The retreat of sea ice in the Arctic Ocean is diminishing Earth’s albedo, or reflectivity, by an amount considerably larger than previously estimated, according to researchers at Scripps Institution of Oceanography, UC San Diego.
As the sea ice melts, its white reflective surface is replaced by a relatively dark ocean surface. This diminishes the amount of sunlight being reflected back to space, causing the Earth to absorb an increasing amount of solar energy.
The Arctic has warmed by 2° C (3.6° F) since the 1970s. The summer minimum Arctic sea ice extent has decreased by 40 percent during the same time period. These factors have decreased the region’s albedo.
Scripps graduate student Kristina Pistone and climate scientists Ian Eisenman and Veerabhadran Ramanathan used satellite measurements to calculate changes in the albedo of the Arctic region associated with the changing sea ice cover. Albedo is measured as a percentage. A perfectly black surface has an albedo of zero percent and a perfectly white surface has an albedo of 100 percent. The albedo of fresh snow is typically between 80 and 90 percent whereas the albedo of the ocean surface is less than 20 percent. Clouds and other factors also influence the albedo of the Earth.
The researchers calculated that the albedo of the Arctic region fell from 52 percent to 48 percent between 1979 and 2011.
“It’s fairly intuitive to expect that replacing white, reflective sea ice with a dark ocean surface would increase the amount of solar heating,” said Kristina Pistone. “We used actual satellite measurements of both albedo and sea ice in the region to verify this and to quantify how much extra heat the region has absorbed due to the ice loss. It was quite encouraging to see how well the two datasets – which come from two independent satellite instruments – agreed with each other.”
The National Science Foundation-funded study appears in the journal Proceedings of the National Academy of Sciences 45 years after atmospheric scientists Mikhail Budyko and William Sellers hypothesized that the Arctic would amplify global warming as sea ice melted.
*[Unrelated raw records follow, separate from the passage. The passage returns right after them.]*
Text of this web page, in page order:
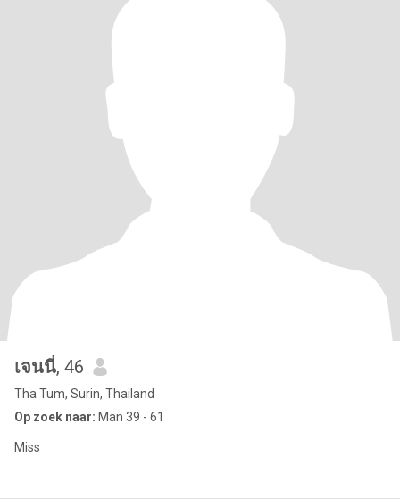
เจนนี่, 46
Tha Tum, Surin, Thailand
Op zoek naar: Man 39 - 61
Miss
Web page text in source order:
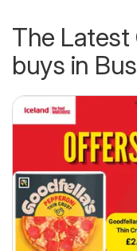
The Latest
buys in
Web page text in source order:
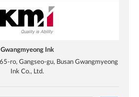
Gwangmyeong Ink
ro, Gangseo-gu, Busan Gwangmyeong
Ink Co., Ltd.
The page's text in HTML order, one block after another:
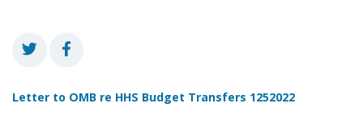
Letter to OMB re HHS Budget Transfers 1252022
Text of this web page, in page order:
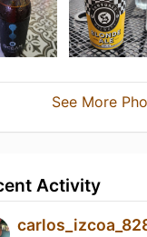
See More
Activity
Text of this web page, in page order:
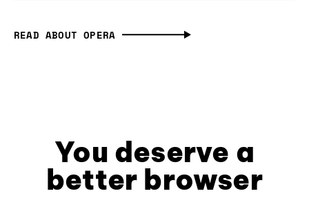
READ ABOUT OPERA
You deserve a
better browser
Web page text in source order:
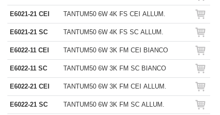
E6021-21 CEI TANTUM50 6W 4K FS CEI ALLUM.
E6021-21 SC TANTUM50 6W 4K FS SC ALLUM.
E6022-11 CEI TANTUM50 6W 3K FM CEI BIANCO
E6022-11 SC TANTUM50 6W 3K FM SC BIANCO
E6022-21 CEI TANTUM50 6W 3K FM CEI ALLUM.
E6022-21 SC TANTUM50 6W 3K FM SC ALLUM.
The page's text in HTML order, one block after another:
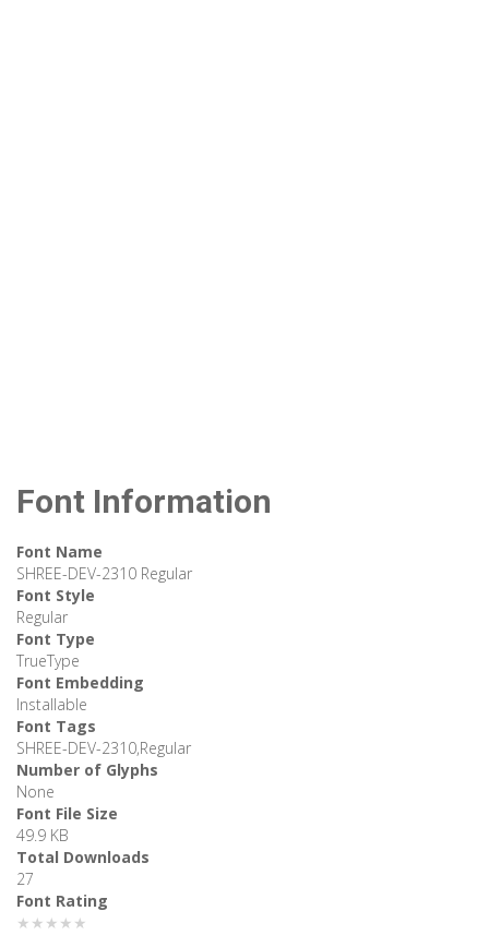
Font Information
Font Name
SHREE-DEV-2310 Regular
Font Style
Regular
Font Type
TrueType
Font Embedding
Installable
Font Tags
SHREE-DEV-2310,Regular
Number of Glyphs
None
Font File Size
49.9 KB
Total Downloads
27
Font Rating
★★★★★
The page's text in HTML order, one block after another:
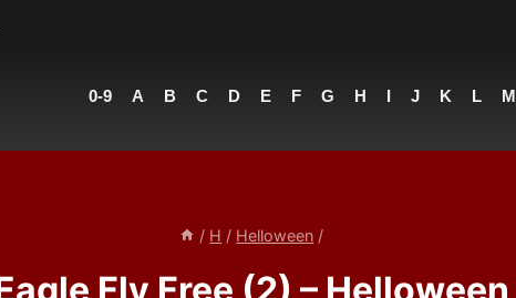
0-9 A B C D E F G H I J K L M
/ H / Helloween /
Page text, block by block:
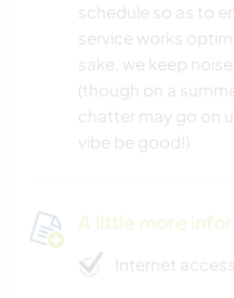
schedule so as to
service works
sake, we keep
(though on a
chatter may go on
vibe be good!)
A little more
Internet access
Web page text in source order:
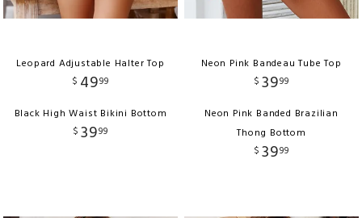
Leopard Adjustable Halter Top
$ 4999
Black High Waist Bikini Bottom
$ 3999
Neon Pink Bandeau Tube Top
$ 3999
Neon Pink Banded Brazilian
Thong Bottom
$ 3999
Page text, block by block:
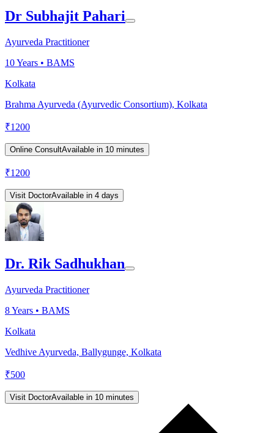
Dr Subhajit Pahari
Ayurveda Practitioner
10Years • BAMS
Kolkata
Brahma Ayurveda (Ayurvedic Consortium), Kolkata
₹1200
Online ConsultAvailable in 10 minutes
₹1200
Visit DoctorAvailable in 4 days
Dr. Rik Sadhukhan
Ayurveda Practitioner
8Years • BAMS
Kolkata
Vedhive Ayurveda, Ballygunge, Kolkata
₹500
Visit DoctorAvailable in 10 minutes
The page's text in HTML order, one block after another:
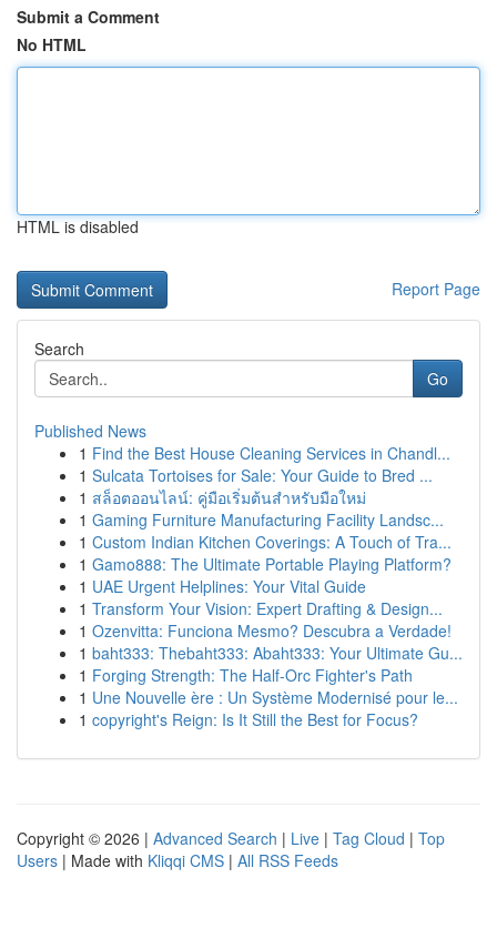
Submit a Comment
No HTML
HTML is disabled
Report Page
Search
Go
Published News
1 Find the Best House Cleaning Services in Chandl...
1 Sulcata Tortoises for Sale: Your Guide to Bred ...
1 สล็อตออนไลน์: คู่มือเริ่มต้นสำหรับมือใหม่
1 Gaming Furniture Manufacturing Facility Landsc...
1 Custom Indian Kitchen Coverings: A Touch of Tra...
1 Gamo888: The Ultimate Portable Playing Platform?
1 UAE Urgent Helplines: Your Vital Guide
1 Transform Your Vision: Expert Drafting & Design...
1 Ozenvitta: Funciona Mesmo? Descubra a Verdade!
1 baht333: Thebaht333: Abaht333: Your Ultimate Gu...
1 Forging Strength: The Half-Orc Fighter's Path
1 Une Nouvelle ère : Un Système Modernisé pour le...
1 copyright's Reign: Is It Still the Best for Focus?
Copyright © 2026 | Advanced Search | Live | Tag Cloud | Top
Users | Made with Kliqqi CMS | All RSS Feeds

The Scripps study is the first to use direct satellite measurements to assess the changes in albedo associated with retreating sea ice. Previous studies have relied on computer models. The Scripps team used NASA’s CERES satellite instruments as well as observations of sea ice cover made with other satellites.
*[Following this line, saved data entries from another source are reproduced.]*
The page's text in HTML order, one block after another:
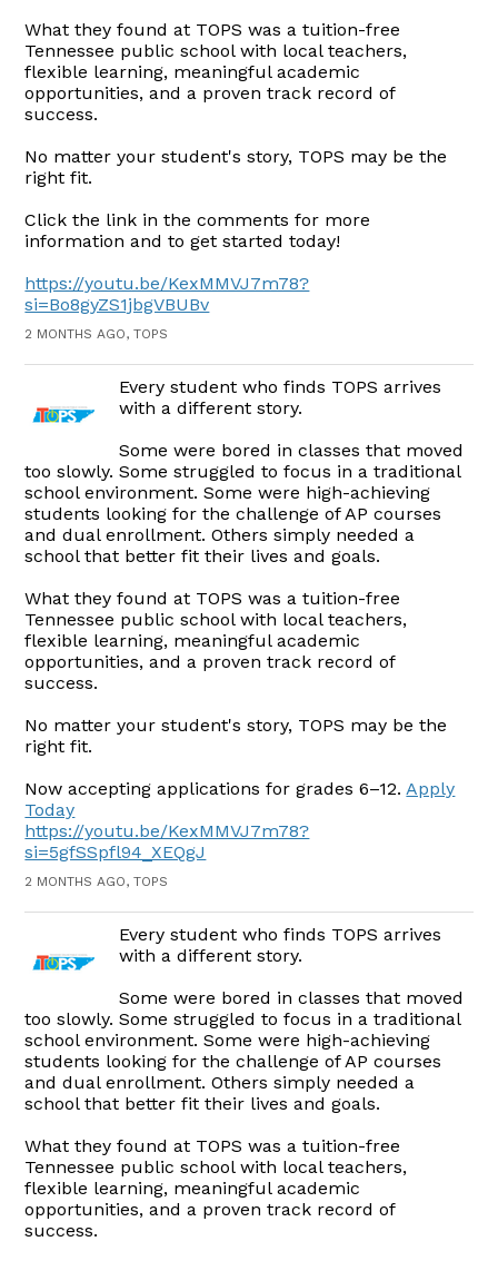
What they found at TOPS was a tuition-free
Tennessee public school with local teachers,
flexible learning, meaningful academic
opportunities, and a proven track record of
success.
No matter your student's story, TOPS may be the
right fit.
Click the link in the comments for more
information and to get started today!
https://youtu.be/KexMMVJ7m78?
si=Bo8gyZS1jbgVBUBv
2 MONTHS AGO, TOPS
Every student who finds TOPS arrives
with a different story.
Some were bored in classes that moved
too slowly. Some struggled to focus in a traditional
school environment. Some were high-achieving
students looking for the challenge of AP courses
and dual enrollment. Others simply needed a
school that better fit their lives and goals.
What they found at TOPS was a tuition-free
Tennessee public school with local teachers,
flexible learning, meaningful academic
opportunities, and a proven track record of
success.
No matter your student's story, TOPS may be the
right fit.
Now accepting applications for grades 6–12.Apply
Today
https://youtu.be/KexMMVJ7m78?
si=5gfSSpfl94_XEQgJ
2 MONTHS AGO, TOPS
Every student who finds TOPS arrives
with a different story.
Some were bored in classes that moved
too slowly. Some struggled to focus in a traditional
school environment. Some were high-achieving
students looking for the challenge of AP courses
and dual enrollment. Others simply needed a
school that better fit their lives and goals.
What they found at TOPS was a tuition-free
Tennessee public school with local teachers,
flexible learning, meaningful academic
opportunities, and a proven track record of
success.

The researchers found that the magnitude of surface darkening has been two to three times as large as that found in previous studies. They also compared their results to model simulations to assess the capability of computer models to portray and forecast albedo changes.
“Scientists have talked about Arctic melting and albedo decrease for nearly 50 years,” said Ramanathan, a distinguished professor of climate and atmospheric sciences who has previously conducted similar research on the global dimming effects of aerosols. “This is the first time this darkening effect has been documented on the scale of the entire Arctic.”
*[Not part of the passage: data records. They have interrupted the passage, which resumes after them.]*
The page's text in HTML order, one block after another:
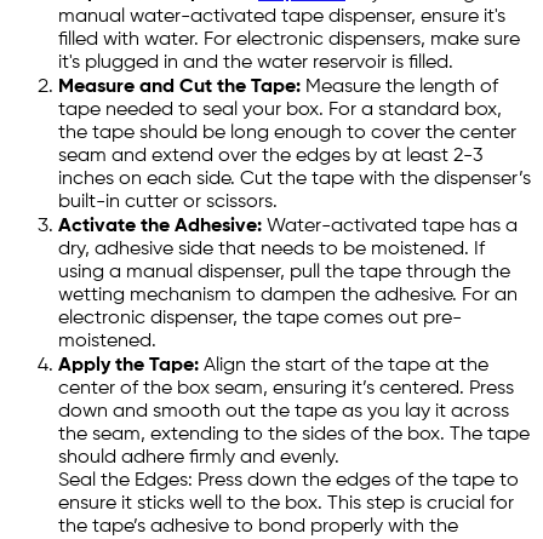
manual water-activated tape dispenser, ensure it's
filled with water. For electronic dispensers, make sure
it's plugged in and the water reservoir is filled.
Measure and Cut the Tape: Measure the length of
tape needed to seal your box. For a standard box,
the tape should be long enough to cover the center
seam and extend over the edges by at least 2-3
inches on each side. Cut the tape with the dispenser’s
built-in cutter or scissors.
Activate the Adhesive: Water-activated tape has a
dry, adhesive side that needs to be moistened. If
using a manual dispenser, pull the tape through the
wetting mechanism to dampen the adhesive. For an
electronic dispenser, the tape comes out pre-
moistened.
Apply the Tape: Align the start of the tape at the
center of the box seam, ensuring it’s centered. Press
down and smooth out the tape as you lay it across
the seam, extending to the sides of the box. The tape
should adhere firmly and evenly.
Seal the Edges: Press down the edges of the tape to
ensure it sticks well to the box. This step is crucial for
the tape’s adhesive to bond properly with the

“Based on our results, the albedo forcing from Arctic sea ice retreat is quite large,” said Eisenman, an assistant professor of climate dynamics. “Averaged over the entire globe, it’s one-fourth as large as the direct radiative forcing from CO2 during the same period. This suggests that Arctic sea ice retreat has been an important player in the global warming that we’ve observed during recent decades. Although more work is needed, a possible implication of these results is that the amplifying feedback of Arctic sea ice changes on global warming is larger than previously expected.”